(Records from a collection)
-=-=-

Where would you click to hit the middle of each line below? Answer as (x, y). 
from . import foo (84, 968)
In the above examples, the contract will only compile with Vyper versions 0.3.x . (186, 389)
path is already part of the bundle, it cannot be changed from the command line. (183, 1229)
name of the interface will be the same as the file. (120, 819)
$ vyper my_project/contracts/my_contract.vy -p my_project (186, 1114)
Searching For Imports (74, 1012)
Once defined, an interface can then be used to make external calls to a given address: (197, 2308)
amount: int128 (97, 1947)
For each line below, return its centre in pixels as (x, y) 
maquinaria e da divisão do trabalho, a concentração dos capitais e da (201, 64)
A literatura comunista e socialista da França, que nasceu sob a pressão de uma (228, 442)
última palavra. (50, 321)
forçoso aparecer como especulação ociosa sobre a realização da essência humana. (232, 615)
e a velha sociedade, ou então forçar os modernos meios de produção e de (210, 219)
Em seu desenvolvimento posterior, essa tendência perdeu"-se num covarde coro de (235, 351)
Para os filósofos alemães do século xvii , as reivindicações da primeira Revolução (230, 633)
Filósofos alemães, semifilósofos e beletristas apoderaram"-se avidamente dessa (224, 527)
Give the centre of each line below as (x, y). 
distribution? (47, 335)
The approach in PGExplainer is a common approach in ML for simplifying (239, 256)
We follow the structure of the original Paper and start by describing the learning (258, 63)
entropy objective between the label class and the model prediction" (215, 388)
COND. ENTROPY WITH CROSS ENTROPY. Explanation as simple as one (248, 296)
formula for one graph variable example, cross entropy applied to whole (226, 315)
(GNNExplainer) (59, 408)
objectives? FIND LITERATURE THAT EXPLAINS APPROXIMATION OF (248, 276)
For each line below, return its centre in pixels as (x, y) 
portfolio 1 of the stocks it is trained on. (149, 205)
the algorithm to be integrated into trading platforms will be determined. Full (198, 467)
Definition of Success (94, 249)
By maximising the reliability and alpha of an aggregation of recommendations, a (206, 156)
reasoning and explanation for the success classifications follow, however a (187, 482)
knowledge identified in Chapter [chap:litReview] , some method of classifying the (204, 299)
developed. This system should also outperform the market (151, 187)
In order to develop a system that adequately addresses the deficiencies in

-=-=-

_Work required:_
Write the opening line of the data above and every line after it, exactly, stopping once you have written the line with "(GNNExplainer) (59, 408)".

_Problem solution:_
Where would you click to hit the middle of each line below? Answer as (x, y). 
from . import foo (84, 968)
In the above examples, the contract will only compile with Vyper versions 0.3.x . (186, 389)
path is already part of the bundle, it cannot be changed from the command line. (183, 1229)
name of the interface will be the same as the file. (120, 819)
$ vyper my_project/contracts/my_contract.vy -p my_project (186, 1114)
Searching For Imports (74, 1012)
Once defined, an interface can then be used to make external calls to a given address: (197, 2308)
amount: int128 (97, 1947)
For each line below, return its centre in pixels as (x, y) 
maquinaria e da divisão do trabalho, a concentração dos capitais e da (201, 64)
A literatura comunista e socialista da França, que nasceu sob a pressão de uma (228, 442)
última palavra. (50, 321)
forçoso aparecer como especulação ociosa sobre a realização da essência humana. (232, 615)
e a velha sociedade, ou então forçar os modernos meios de produção e de (210, 219)
Em seu desenvolvimento posterior, essa tendência perdeu"-se num covarde coro de (235, 351)
Para os filósofos alemães do século xvii , as reivindicações da primeira Revolução (230, 633)
Filósofos alemães, semifilósofos e beletristas apoderaram"-se avidamente dessa (224, 527)
Give the centre of each line below as (x, y). 
distribution? (47, 335)
The approach in PGExplainer is a common approach in ML for simplifying (239, 256)
We follow the structure of the original Paper and start by describing the learning (258, 63)
entropy objective between the label class and the model prediction" (215, 388)
COND. ENTROPY WITH CROSS ENTROPY. Explanation as simple as one (248, 296)
formula for one graph variable example, cross entropy applied to whole (226, 315)
(GNNExplainer) (59, 408)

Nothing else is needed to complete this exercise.